Extracted entries >>
■ ■ ■ ■ ■

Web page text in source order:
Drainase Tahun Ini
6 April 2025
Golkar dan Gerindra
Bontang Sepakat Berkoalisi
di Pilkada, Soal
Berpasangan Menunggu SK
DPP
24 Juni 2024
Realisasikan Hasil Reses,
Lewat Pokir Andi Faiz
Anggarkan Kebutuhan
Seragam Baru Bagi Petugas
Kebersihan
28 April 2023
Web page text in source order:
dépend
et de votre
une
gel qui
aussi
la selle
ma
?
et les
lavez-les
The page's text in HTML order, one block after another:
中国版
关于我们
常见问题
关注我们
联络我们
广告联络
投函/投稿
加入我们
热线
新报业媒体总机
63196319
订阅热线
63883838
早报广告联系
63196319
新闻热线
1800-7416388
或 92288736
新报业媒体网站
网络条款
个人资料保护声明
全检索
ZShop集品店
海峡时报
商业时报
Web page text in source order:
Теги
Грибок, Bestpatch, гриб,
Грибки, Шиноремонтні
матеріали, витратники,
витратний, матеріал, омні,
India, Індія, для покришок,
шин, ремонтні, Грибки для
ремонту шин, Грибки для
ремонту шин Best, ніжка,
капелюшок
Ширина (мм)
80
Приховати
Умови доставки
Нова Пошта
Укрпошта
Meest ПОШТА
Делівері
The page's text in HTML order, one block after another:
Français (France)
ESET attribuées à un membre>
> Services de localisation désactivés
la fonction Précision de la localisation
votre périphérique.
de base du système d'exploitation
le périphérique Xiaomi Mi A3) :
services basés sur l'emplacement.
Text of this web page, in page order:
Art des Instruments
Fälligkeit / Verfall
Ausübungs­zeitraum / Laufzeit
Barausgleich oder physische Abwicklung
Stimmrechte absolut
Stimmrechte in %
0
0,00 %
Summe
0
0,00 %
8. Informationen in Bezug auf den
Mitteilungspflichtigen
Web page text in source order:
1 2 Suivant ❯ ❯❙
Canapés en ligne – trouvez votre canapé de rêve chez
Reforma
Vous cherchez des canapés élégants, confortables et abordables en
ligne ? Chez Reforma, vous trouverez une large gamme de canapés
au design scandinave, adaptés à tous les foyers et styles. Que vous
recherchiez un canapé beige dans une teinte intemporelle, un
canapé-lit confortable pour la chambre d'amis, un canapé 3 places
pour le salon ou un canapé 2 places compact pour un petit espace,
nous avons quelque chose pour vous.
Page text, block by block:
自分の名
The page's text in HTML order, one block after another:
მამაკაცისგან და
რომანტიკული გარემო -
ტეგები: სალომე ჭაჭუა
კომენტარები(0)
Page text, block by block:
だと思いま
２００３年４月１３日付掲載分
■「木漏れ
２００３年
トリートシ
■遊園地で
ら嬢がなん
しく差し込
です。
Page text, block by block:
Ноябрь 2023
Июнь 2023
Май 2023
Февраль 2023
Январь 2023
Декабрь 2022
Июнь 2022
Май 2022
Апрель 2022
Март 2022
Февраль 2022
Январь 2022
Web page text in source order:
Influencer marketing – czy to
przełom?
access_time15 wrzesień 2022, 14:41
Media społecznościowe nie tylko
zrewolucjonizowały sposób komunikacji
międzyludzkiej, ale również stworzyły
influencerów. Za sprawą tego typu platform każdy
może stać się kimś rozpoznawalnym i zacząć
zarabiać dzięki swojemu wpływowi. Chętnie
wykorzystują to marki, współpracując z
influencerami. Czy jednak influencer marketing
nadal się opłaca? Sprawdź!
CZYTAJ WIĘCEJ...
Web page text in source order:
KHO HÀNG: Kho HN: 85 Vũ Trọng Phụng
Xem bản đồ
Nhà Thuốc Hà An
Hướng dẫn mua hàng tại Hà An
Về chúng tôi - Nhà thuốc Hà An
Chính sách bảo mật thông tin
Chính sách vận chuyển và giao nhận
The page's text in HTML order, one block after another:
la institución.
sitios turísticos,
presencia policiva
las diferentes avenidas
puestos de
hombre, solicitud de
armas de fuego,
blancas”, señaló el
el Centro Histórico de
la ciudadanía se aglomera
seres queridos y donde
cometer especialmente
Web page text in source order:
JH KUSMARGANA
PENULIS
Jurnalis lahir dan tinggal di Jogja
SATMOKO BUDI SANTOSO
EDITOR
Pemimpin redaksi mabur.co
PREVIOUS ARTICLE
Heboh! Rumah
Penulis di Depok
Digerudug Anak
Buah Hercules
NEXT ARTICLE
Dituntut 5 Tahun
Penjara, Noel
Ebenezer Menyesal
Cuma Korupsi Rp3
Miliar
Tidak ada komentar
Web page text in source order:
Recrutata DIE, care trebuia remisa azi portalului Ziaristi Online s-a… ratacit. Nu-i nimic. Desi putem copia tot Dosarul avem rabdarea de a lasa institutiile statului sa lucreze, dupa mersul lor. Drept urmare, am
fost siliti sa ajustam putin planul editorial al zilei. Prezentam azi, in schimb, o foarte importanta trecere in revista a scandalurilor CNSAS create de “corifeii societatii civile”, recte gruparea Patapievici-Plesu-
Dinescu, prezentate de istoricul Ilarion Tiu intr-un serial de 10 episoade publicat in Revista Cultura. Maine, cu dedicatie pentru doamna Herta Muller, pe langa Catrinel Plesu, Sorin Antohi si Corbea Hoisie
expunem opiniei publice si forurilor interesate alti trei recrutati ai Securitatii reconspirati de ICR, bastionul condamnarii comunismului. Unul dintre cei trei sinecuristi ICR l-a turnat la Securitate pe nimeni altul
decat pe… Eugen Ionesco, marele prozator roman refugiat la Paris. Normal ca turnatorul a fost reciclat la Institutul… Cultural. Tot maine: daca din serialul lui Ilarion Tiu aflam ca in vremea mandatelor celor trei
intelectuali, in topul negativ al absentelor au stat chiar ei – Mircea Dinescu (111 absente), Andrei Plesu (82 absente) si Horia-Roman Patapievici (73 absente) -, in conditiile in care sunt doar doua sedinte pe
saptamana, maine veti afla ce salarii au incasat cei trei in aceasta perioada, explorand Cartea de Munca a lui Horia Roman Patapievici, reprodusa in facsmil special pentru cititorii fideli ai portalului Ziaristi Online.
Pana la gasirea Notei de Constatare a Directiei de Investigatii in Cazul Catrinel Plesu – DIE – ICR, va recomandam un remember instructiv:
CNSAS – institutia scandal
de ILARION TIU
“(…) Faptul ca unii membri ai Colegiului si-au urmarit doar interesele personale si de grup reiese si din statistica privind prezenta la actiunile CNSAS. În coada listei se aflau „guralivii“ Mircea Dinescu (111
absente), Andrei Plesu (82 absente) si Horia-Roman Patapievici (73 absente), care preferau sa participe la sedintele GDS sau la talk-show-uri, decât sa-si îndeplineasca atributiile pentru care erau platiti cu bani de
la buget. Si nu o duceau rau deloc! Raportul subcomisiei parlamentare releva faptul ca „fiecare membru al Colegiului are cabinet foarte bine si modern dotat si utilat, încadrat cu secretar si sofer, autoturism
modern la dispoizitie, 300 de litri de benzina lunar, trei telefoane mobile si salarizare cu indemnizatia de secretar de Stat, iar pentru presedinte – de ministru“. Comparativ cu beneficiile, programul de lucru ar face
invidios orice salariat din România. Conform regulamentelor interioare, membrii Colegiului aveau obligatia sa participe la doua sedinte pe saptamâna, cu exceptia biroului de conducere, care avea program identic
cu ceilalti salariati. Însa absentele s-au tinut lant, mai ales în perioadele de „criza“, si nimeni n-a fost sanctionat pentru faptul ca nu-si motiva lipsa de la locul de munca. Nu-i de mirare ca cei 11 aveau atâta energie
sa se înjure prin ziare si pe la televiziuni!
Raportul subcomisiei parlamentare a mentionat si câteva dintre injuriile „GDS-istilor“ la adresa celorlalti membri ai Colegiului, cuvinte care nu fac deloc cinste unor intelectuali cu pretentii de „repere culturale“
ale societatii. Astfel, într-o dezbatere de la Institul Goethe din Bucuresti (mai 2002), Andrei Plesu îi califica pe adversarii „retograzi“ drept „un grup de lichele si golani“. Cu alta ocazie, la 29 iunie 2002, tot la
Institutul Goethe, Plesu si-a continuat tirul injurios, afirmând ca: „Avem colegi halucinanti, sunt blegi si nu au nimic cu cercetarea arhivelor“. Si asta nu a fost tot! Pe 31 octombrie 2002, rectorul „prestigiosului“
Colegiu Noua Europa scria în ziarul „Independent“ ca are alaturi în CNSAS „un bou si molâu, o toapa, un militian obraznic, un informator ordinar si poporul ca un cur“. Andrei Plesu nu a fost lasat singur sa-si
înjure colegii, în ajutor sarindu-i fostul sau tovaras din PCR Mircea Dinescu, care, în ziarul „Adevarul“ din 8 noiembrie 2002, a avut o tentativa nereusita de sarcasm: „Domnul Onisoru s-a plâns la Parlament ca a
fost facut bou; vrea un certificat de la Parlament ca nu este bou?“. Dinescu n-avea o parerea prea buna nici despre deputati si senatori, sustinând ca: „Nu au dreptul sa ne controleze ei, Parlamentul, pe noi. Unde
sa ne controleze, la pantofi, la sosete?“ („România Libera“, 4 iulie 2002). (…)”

■ ■ ■ ■ ■

Task instructions >> Using the entries above, extract exactly the span from the line with "zrewolucjonizowały sposób komunikacji" to the line with "CZYTAJ WIĘCEJ...", both lines included; leave out everything else.

Exercise response >>
zrewolucjonizowały sposób komunikacji
międzyludzkiej, ale również stworzyły
influencerów. Za sprawą tego typu platform każdy
może stać się kimś rozpoznawalnym i zacząć
zarabiać dzięki swojemu wpływowi. Chętnie
wykorzystują to marki, współpracując z
influencerami. Czy jednak influencer marketing
nadal się opłaca? Sprawdź!
CZYTAJ WIĘCEJ...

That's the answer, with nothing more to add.